Posted 13 September 2009 - 11:49 AM
We've discussed this before; it is nowhere near that simple. In fact if you were to make a generalization of the two it would seem that Doppelmayr CTEC is cheaper because it far outsells L-P in any given year.
Since most ski resorts are privately owned, the bidding process is usually invisible to us. However, there are a few resorts that are publicly owned, and the bids for their lift projects are public record. For example, in recent years the State of New York has bid a new detachable quad at Gore Mountain, a fixed triple at Whiteface, and an aerial tram in New York City. Here is how the bids came in:
Whiteface
Lookout Mountain
Fixed Grip Triple
Doppelmayr CTEC: $2,384,770
Leitner-Poma: $3,450,000
Gore Mountain
Burnt Ridge Express
Detachable Quad
Doppelmayr CTEC: $5,261,485
Leitner-Poma: $4,971,220
New York City
Roosevelt Island Tram
Aerial Tramway
Doppelmayr CTEC: 24,880,000
Leitner-Poma 14,947,590
There are a number of factors that affect these bids.

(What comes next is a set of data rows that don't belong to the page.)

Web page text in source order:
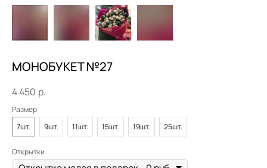
МОНОБУКЕТ №27
4 450 р.
Размер
7шт.
9шт. 11шт. 15шт. 19шт. 25шт.
Открытки
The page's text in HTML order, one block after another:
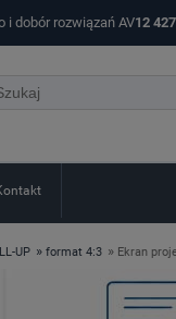
i dobór rozwiązań AV12
UP » format 4:3 » Ekran
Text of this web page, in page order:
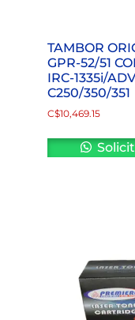
TAMBOR
GPR-52/51
IRC-1335i/
C250/350/351
C$10,469.15
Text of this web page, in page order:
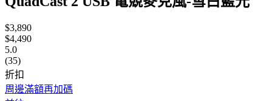
$3,890
$4,490
5.0
(35)
折扣
周邊滿額再加碼
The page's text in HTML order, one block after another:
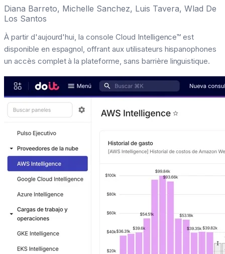
Diana Barreto, Michelle Sanchez, Luis Tavera, Wlad De
Los Santos
À partir d'aujourd'hui, la console Cloud Intelligence™ est
disponible en espagnol, offrant aux utilisateurs hispanophones
un accès complet à la plateforme, sans barrière linguistique.
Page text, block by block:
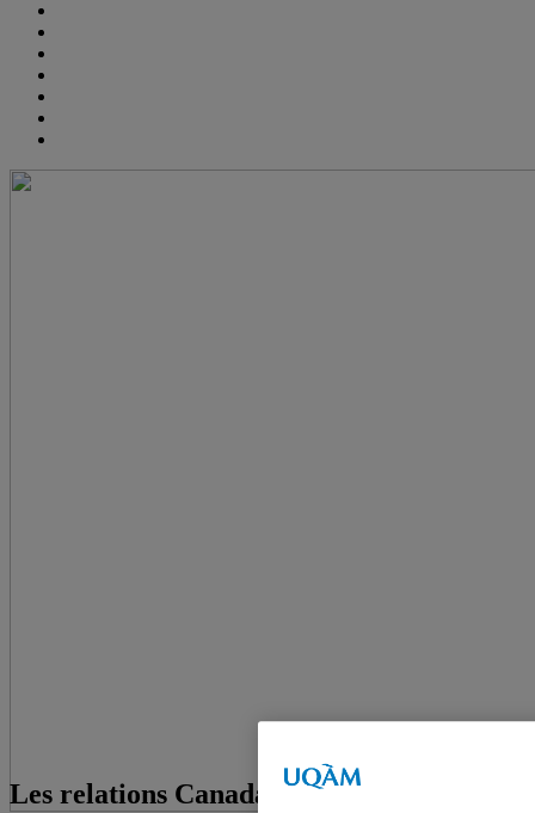
Les relations Canada-Mexique : Dialogue
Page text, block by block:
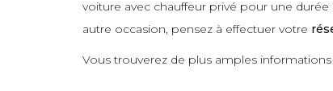
voiture avec chauffeur privé pour une
autre occasion, pensez à effectuer votre
Vous trouverez de plus amples
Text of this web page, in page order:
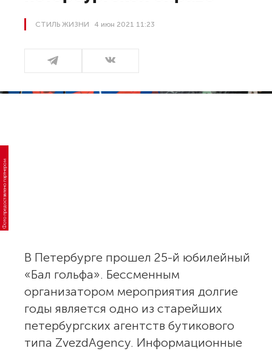
СТИЛЬ ЖИЗНИ 4 июн 2021 11:23
Фото предоставлено партнером
В Петербурге прошел 25-й юбилейный
«Бал гольфа». Бессменным
организатором мероприятия долгие
годы является одно из старейших
петербургских агентств бутикового
типа ZvezdАgency. Информационные
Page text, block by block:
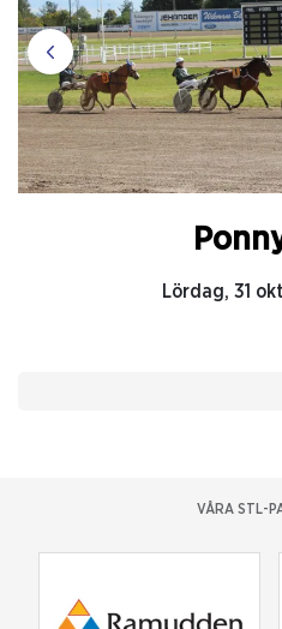
Lördag, 31
VÅRA STL-
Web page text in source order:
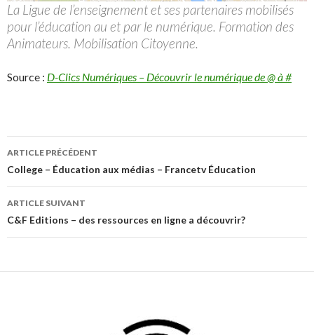
La Ligue de l’enseignement et ses partenaires mobilisés
pour l’éducation au et par le numérique. Formation des
Animateurs. Mobilisation Citoyenne.
Source : D-Clics Numériques – Découvrir le numérique de @ à #
Navigation
des
articles
ARTICLE PRÉCÉDENT
College – Éducation aux médias – Francetv Éducation
ARTICLE SUIVANT
C&F Editions – des ressources en ligne a découvrir?

1. Supply and Demand. If one company or the other is already very busy for a particular year, they may bid higher because they are not in need of work. Likewise if one only has a few projects lined up for the summer they might bid low.

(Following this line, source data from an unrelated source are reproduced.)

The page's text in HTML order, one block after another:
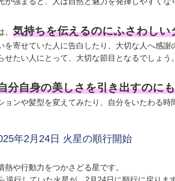
、 気持ちを伝えるのにふさわしい
を寄せていた人に告白したり、大切な人へ感
せたい人にとって、大切な節目となるでしょう。
分自身の美しさを引き出すのに
ョンや髪型を変えてみたり、自分をいたわる
年2月24日 火星の順行開始
熱や行動力をつかさどる星です。
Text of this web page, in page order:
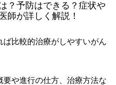
？予防はできる？症状や
師が詳しく解説！
比較的治療がしやすいがん
や進行の仕方、治療方法な
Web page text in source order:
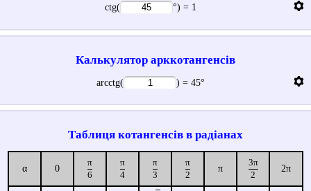

ctg( °) = 1
Калькулятор арккотангенсів

arcctg( ) = 45°
Таблиця котангенсів в радіанах
α 0
π
6
π
4
π
3
π
2
π
3π
2
2π
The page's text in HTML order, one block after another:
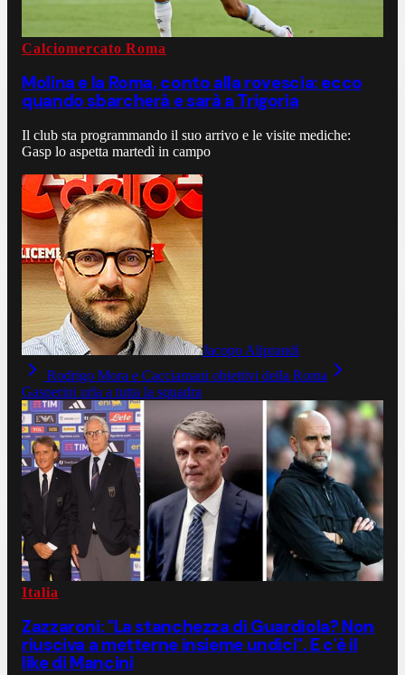
Calciomercato Roma
Molina e la Roma, conto alla rovescia: ecco
quando sbarcherà e sarà a Trigoria
Il club sta programmando il suo arrivo e le visite mediche:
Gasp lo aspetta martedì in campo
Jacopo Aliprandi
Rodrigo Mora e Cacciamani obiettivi della Roma
Gasperini urla a tutta la squadra
Italia
Zazzaroni: "La stanchezza di Guardiola? Non
riusciva a metterne insieme undici". E c'è il
like di Mancini

2. Geography. As vons stated in another thread, "Poma tends to win bids in CO due to low shipping costs and ease of tech support as D-CTEC tends to win in UT for much the same reasons."
3. Ski areas tend to stick with the same supplier, but not always. The companies seem to bid lower for existing customers. In the NY example above, Gore has mostly been a Poma customer and Whiteface has consistently gone with Doppelmayr. Clearly the State of NY simply picked the cheapest one but if they are very close a ski area might pick the higher one to keep consistency with parts etc.